1. Table of Acceptance Criteria and Reported Device Performance

For a surgical mesh, the "acceptance criteria" for 510(k) clearance are primarily focused on demonstrating that the new device is as safe and effective as a predicate device, based on similar technological characteristics and performance. Formal quantitative performance metrics (like sensitivity/specificity for AI, or specific effect sizes for human reader improvement) are not typically applicable or reported for this type of device in a 510(k) summary in the same way they would be for an AI diagnostic algorithm.

Instead, the "acceptance criteria" implicitly relate to meeting similar material properties, functional performance (e.g., tensile strength, suturability), and biocompatibility as the predicate device. The "reported device performance" is demonstrated through bench testing and animal studies, showing equivalence.

Acceptance Criteria (Implicit for Surgical Mesh Equivalence)	Reported Device Performance (as summarized)
Biocompatibility & Safety: Safe tissue response, no adverse effects.	Animal testing in a GLP laboratory showed: - Veterinarian's assessment of animal health (safety) was equivalent. - Pathologist's assessment of tissue response (safety and efficacy) was equivalent.
Material Properties: Similar physical and mechanical properties to predicate (e.g., non-crosslinked, resorbable, strong, flexible).	Described as biocompatible, non-crosslinked, resorbable, strong, and flexible. Derived from cod fish skin (similar to predicate being porcine).
Mechanical Performance: Equivalent functional characteristics (e.g., tensile strength, suturability, stiffness, hydration).	Bench testing (tensile strength, suturability, hydration time, thickness, weight, stiffness/bend test, microscopic structure) performed on hydrated, sterile, ready-for-market devices confirmed performance as expected. - Specific quantitative values for these tests are not provided in the summary. - In-vitro performance data tensile strength testing of the test and control explants side-by-side (efficacy) showed equivalence.
Intended Use Compatibility: Works for reinforcing soft tissue in plastic/reconstructive surgery.	Predicate device's intended use is identical: "to reinforce soft tissue where weakness exists in patients requiring soft tissue repair or reinforcement in plastic or reconstructive surgery." Subject device claims identical intended use.
Sterility & Shelf Life: Meets established standards.	Sterilization Method: Ethylene Oxide (identical to predicate/references).

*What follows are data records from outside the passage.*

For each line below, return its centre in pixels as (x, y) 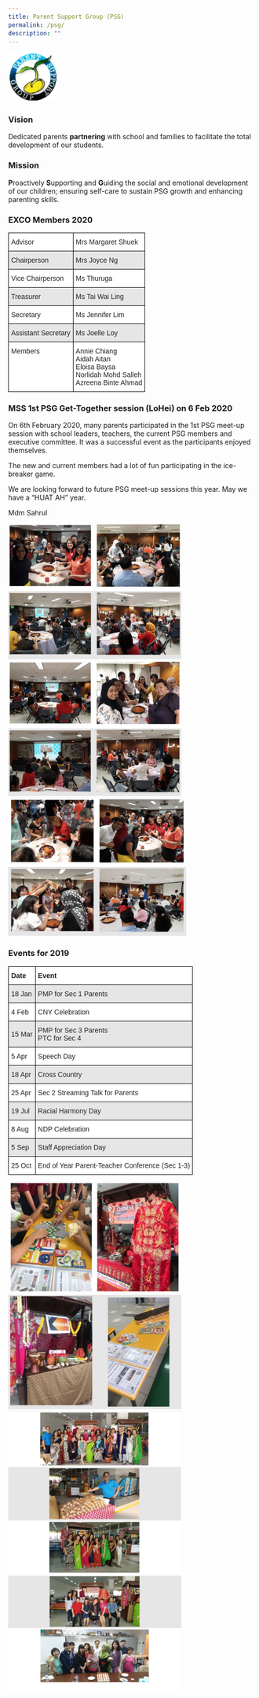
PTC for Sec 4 (60, 1038)
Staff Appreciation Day (72, 1147)
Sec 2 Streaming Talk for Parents (88, 1093)
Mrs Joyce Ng (97, 260)
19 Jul (20, 1111)
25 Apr (21, 1093)
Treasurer (26, 297)
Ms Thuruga (94, 279)
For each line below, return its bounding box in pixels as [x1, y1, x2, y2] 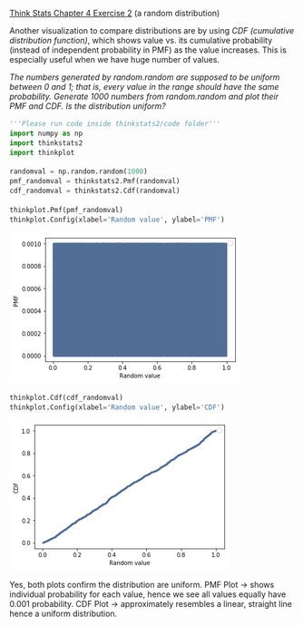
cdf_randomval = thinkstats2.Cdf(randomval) [9, 186, 181, 196]
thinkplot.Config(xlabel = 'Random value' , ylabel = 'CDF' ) [9, 403, 225, 412]
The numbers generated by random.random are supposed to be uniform [9, 72, 280, 83]
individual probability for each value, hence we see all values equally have [9, 589, 287, 600]
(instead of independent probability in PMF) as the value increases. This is [9, 44, 288, 55]
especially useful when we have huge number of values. [9, 54, 220, 64]
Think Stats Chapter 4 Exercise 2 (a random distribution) [9, 8, 220, 18]
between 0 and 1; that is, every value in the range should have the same [9, 82, 279, 92]
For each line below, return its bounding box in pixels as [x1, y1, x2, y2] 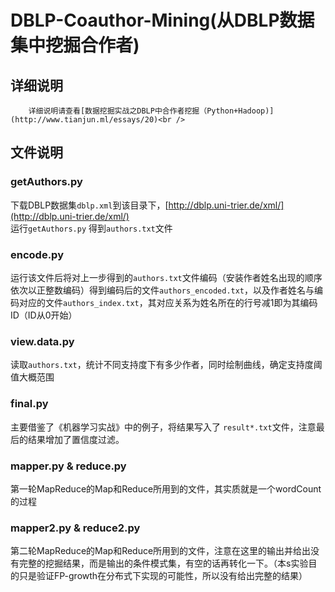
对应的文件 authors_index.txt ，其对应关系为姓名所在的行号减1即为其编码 [18, 296, 318, 308]
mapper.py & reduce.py [10, 459, 127, 473]
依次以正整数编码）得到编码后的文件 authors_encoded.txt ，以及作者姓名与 [10, 284, 315, 296]
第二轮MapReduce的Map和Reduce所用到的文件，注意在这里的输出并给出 [10, 545, 312, 557]
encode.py [10, 247, 64, 261]
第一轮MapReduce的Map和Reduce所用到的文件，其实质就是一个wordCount [10, 482, 322, 495]
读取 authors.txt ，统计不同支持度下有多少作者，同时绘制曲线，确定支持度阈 [10, 359, 323, 371]
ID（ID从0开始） [10, 309, 78, 321]
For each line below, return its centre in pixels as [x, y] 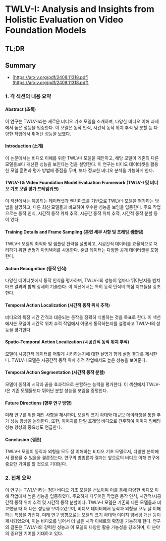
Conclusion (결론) [23, 439]
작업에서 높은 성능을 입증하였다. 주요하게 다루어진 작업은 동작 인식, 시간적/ [82, 496]
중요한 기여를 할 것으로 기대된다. [36, 464]
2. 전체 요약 [18, 478]
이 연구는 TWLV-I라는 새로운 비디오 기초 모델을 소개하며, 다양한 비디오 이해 [77, 121]
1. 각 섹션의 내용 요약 [28, 96]
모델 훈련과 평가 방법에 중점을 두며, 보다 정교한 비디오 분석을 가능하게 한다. [82, 170]
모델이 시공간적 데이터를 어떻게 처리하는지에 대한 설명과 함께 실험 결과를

Shelf-Life: 3 years. Predicate was 1.5 years, but reference devices were 3 years. This seems to be accepted.

2. Sample Size Used for the Test Set and Data Provenance

Test Set Sample Size: Not explicitly stated numerically for the bench testing. The animal study involved at least one "test device" (Kerecis Reconstruct) and a "control device," but the number of animals/samples is not specified in this summary.
Data Provenance:
- Bench testing: Performed internally or by a testing laboratory as part of the submission per FDA guidance.
- Animal testing: Performed in a "GLP laboratory" (Good Laboratory Practice). The origin (country/retrospective/prospective) is not specified, but GLP implies a prospective, controlled study.

3. Number of Experts Used to Establish the Ground Truth for the Test Set and Qualifications of Those Experts

This information is not applicable in the context of this 510(k) submission for a non-diagnostic medical device. "Ground truth" in this case is established through objective physical measurements (bench testing) and histological/veterinary assessments in the animal model. The animal study mentions a "veterinarian's assessment" and a "pathologist's assessment," but the number and specific qualifications (beyond "veterinarian" and "pathologist") are not provided.

4. Adjudication Method for the Test Set

Not applicable. This is not a study involving human readers/interpreters needing adjudication. The evaluation relies on objective physical/mechanical tests and expert animal health and pathology assessments.

5. If a Multi-Reader Multi-Case (MRMC) Comparative Effectiveness Study Was Done, If so, what was the effect size of how much human readers improve with AI vs without AI assistance?

Not applicable. This device is a surgical mesh, not an AI diagnostic tool or an imaging product that would involve human readers or AI assistance.

6. If a Standalone (i.e., algorithm only without human-in-the-loop performance) Was Done

Not applicable. This device is a surgical mesh, not an algorithm.

7. The Type of Ground Truth Used

For bench testing: Established by validated testing methods against industry standards or direct comparison to the predicate device. This is essentially objective physical and mechanical property measurement.
For animal study: Established by GLP-compliant veterinary examination and histopathological analysis. This can be considered a form of "pathology" ground truth for tissue response and "outcomes data" for animal health.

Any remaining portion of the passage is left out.